Her şey ideolojik-siyasi yakınlıklara veya uzaklıklara göre ayarlanır olmuş, bu yönde onay veya ret görmüş, “olması gereken” diye bir şey adeta kalmamış, her şey günün “siyasal ihtiyaçları”na göre şekillenir olmuştur. Gelinen noktada temel hukuk kurallarından, mesleki ilkelere, gündelik ahlaka, vb, hemen her alanda bir “erozyon” yaşanmaktadır. Tüm “Taraflar” bu psikolojiden şu veya bu oranda etkilenmektedir.
İşte dün meslektaşımız Mehmet Tezkan’ı da tepkiye sürükleyen ve bu konuda bir de “Gazeteci böyle soru sormaz!” başlıklı yazı yazmasına sebep olan olayın da bu türden bir olay olduğu dile getirildi. Ancak her ne olursa olsun okumakta olduğunuz bu yazı söz konusu olayı ele almak için değil, o vesileyle “Gazetecilikte soru sormanın adap ve kuralları”nı tartışmak için yazıldı. Yoksa birini hedefe oturtmak, belli isnatlar yüklemek için değil. (Üstelik bu meslektaşımız daha kendi açısından savunmasını yapmamıştır. Belki de sadece spontane bir konuşmadır.) Önemli olan anlayışlardır her zaman. Yoksa insanları bir çırpıda damgalamak kolaydır.
GAZETECİ HER TÜR SORUYU SORABİLİR Mİ?..
Bu şartlar altında anlaşılan kimi mesleki ilkelerini bilhassa genç kuşak gazetecilere aktarmak farz oldu. Anlatmak lâzım ki, cari olanı geçerli olan zannetmesinler. Hatırlatmak lâzım ki, bazı algılar onların kavrayışını bozmasın. Onlar da olmakta olanı “olabilecek en mümkün şey” olarak algılamasın…

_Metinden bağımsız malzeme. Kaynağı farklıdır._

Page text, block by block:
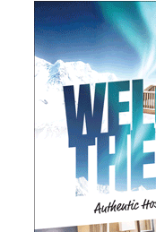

Gene bu paralelde çok yanlış anlaşılan ve garip bir “özgürlük” anlayışının ürünü olan bir konuda “Gazeteci her soruyu sorar” dır. Elbette ki gazeteci mesleğinin emrettiği her tür soruyu sorabilir dahası sormalıdır da. Sormuyorsa hatalıdır. Ancak her şeyin olduğu gibi soru sormanın da belli bir adabı, ahlakı, tarzı, kuralı vardır. Her akla gelen, her aklına estiği biçimde sorulamaz.
İşte ben de bu durumdan hareketle –yaşanan olaydan bağımsız ve kendime göre- soru sormanın kurallarını sıralamaya çalıştım. Şüphesiz bunlar “benim penceremden” böyle. Ve “herkes için” geçerlidir. Eksik veya fazla, doğru veya yanlış olabilirler. Bir de siz göz atın isterseniz…

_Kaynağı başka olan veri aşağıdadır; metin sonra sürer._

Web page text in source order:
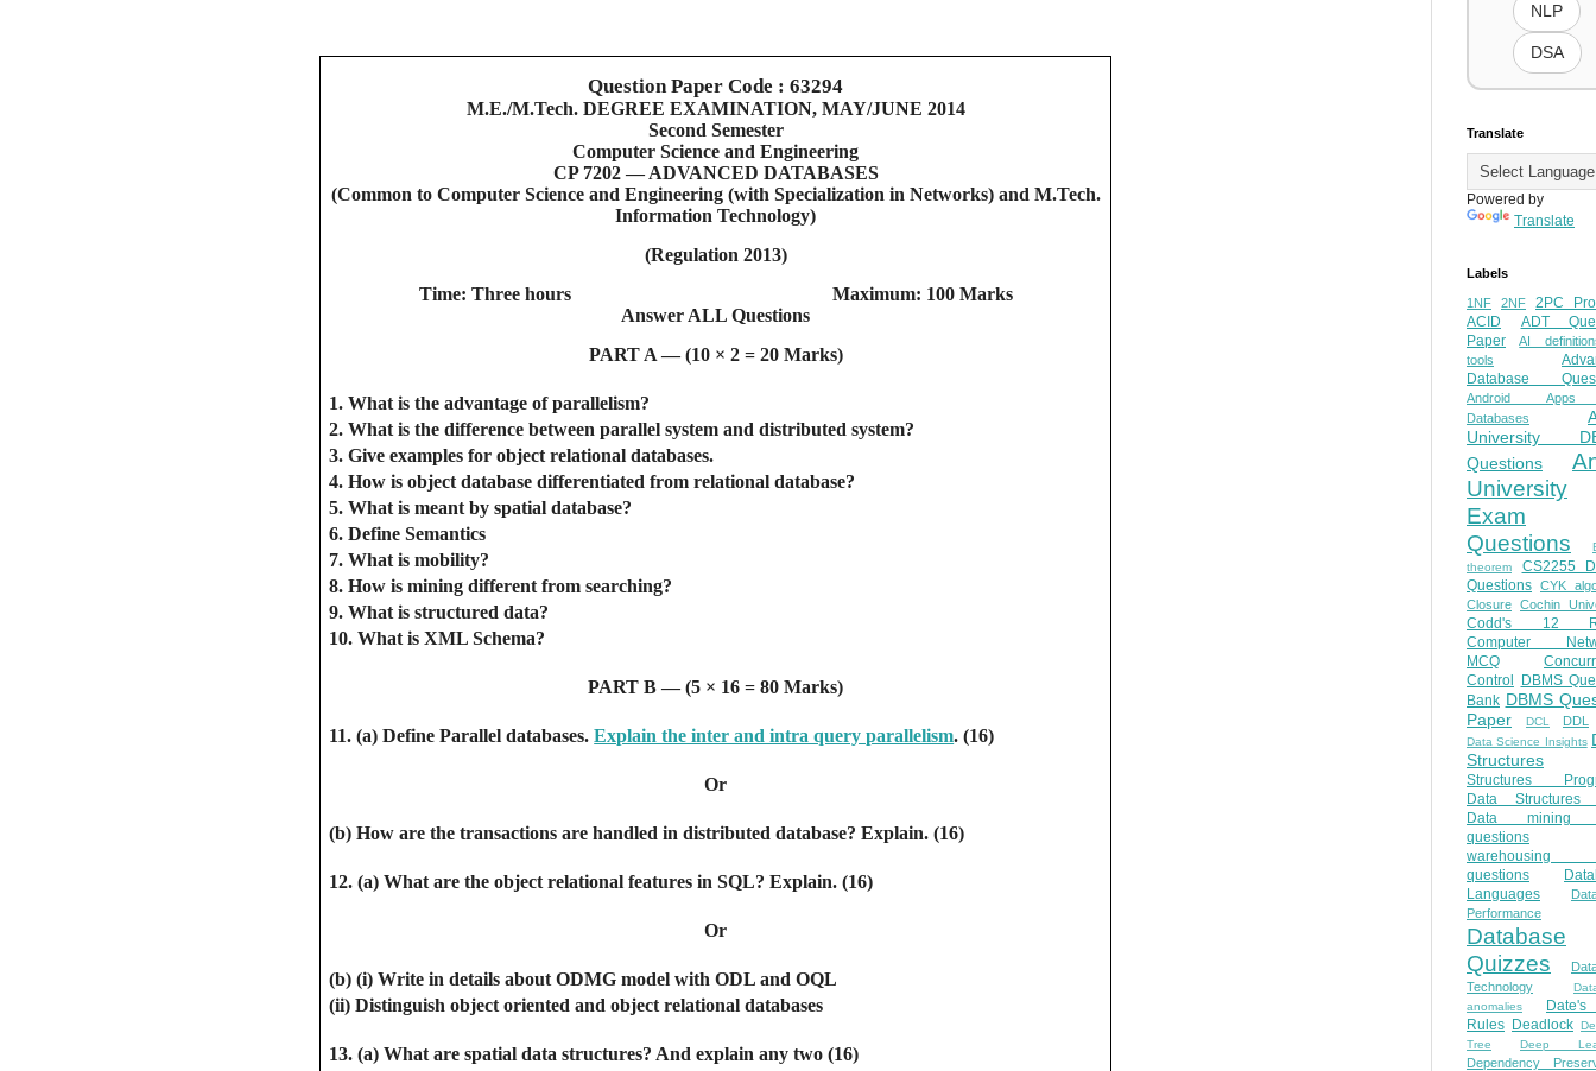
Question Paper Code : 63294
M.E./M.Tech. DEGREE EXAMINATION, MAY/JUNE 2014
Second Semester
Computer Science and Engineering
CP 7202 — ADVANCED DATABASES
(Common to Computer Science and Engineering (with Specialization in Networks) and M.Tech.
Information Technology)
(Regulation 2013)
Time: Three hours
Maximum: 100 Marks
Answer ALL Questions
PART A — (10 × 2 = 20 Marks)
1. What is the advantage of parallelism?
2. What is the difference between parallel system and distributed system?
3. Give examples for object relational databases.
4. How is object database differentiated from relational database?
5. What is meant by spatial database?
6. Define Semantics
7. What is mobility?
8. How is mining different from searching?
9. What is structured data?
10. What is XML Schema?
PART B — (5 × 16 = 80 Marks)
11. (a) Define Parallel databases.Explain the inter and intra query parallelism. (16)
Or
(b) How are the transactions are handled in distributed database? Explain. (16)
12. (a) What are the object relational features in SQL? Explain. (16)
Or
(b) (i) Write in details about ODMG model with ODL and OQL
(ii) Distinguish object oriented and object relational databases
13. (a) What are spatial data structures? And explain any two (16)
NLP
DSA
Translate
Powered by
Translate
Labels
1NF 2NF
2PC
ACID
ADT
Paper
AI
tools
Database
Android
Databases
University
Questions
University
Exam
Questions
theorem
CS2255
Questions CYK
Closure Cochin
Codd's 12
Computer
MCQ
Control
DBMS
Bank DBMS
Paper
DCL DDL
Data Science Insights
Structures
Structures
Data Structures
Data mining
questions
warehousing
questions
Languages
Performance
Database
Quizzes
Technology
anomalies
Rules Deadlock
Tree
Deep
Dependency

1) İster “önceden ayarlanmış” olsun ister olmasın “çanak soru” sorulamaz. Hangi niyetle olursa olsun, cevabı önceden belli veya bir cevaba “zemin” hazırlayan yahut “hüküm verme” esintili tarzdaki sorular gazetecilik etiğine tümden aykırıdır.
2) O siyasetçinin ağzından rakiplerini kötüleme amaçlı beyan almak için, cevabı zaten buna göre ayarlı olan sorular sorulamaz.

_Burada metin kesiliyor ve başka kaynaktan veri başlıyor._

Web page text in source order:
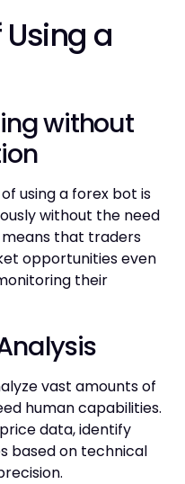
Using a
without
using a forex bot is
without the need
that traders
opportunities even
their
vast amounts of
human capabilities.
data, identify
based on technical

3) Herhangi bir iktidara yanaşma, yamanma, pohpohlama amaçlı soru sorulamaz.
4) Boş veya amaçlı yorum içeren, bir yorumu dikte ettirmeyi amaçlayan sorular sorulamaz.
5) Karşı tarafı yönlendirme, şartlama amaçlı soru sorulamaz.
6) Propaganda içeren veya propaganda amaçlı soru sorular sorulamaz.
7) İdeolojik şartlanma, klişe veya önyargı içeren, kasti üsluplar veya anlamlar taşıyan soru sorulamaz.
8) Kötü niyetli, tuzakçı, şaşırtmaca içeren sorular sorulamaz.
9) Karşısındaki kişiyi küçük düşürme amaçlı veya özel hayatı rencide amaçlı sorular sorulamaz.
10) Belli bir kanıta dayanmayan, iftira veya zan altında bırakma amaçlı soru sorulamaz.
11) Temel gazetecilik kaygısı, tutumu, merakı, gerçeği ortaya çıkarma arzusu ve niyeti taşımayan her tür soru sorulamaz.
12) Keyfi, öznel kanaatlere dayalı soru sorulamaz.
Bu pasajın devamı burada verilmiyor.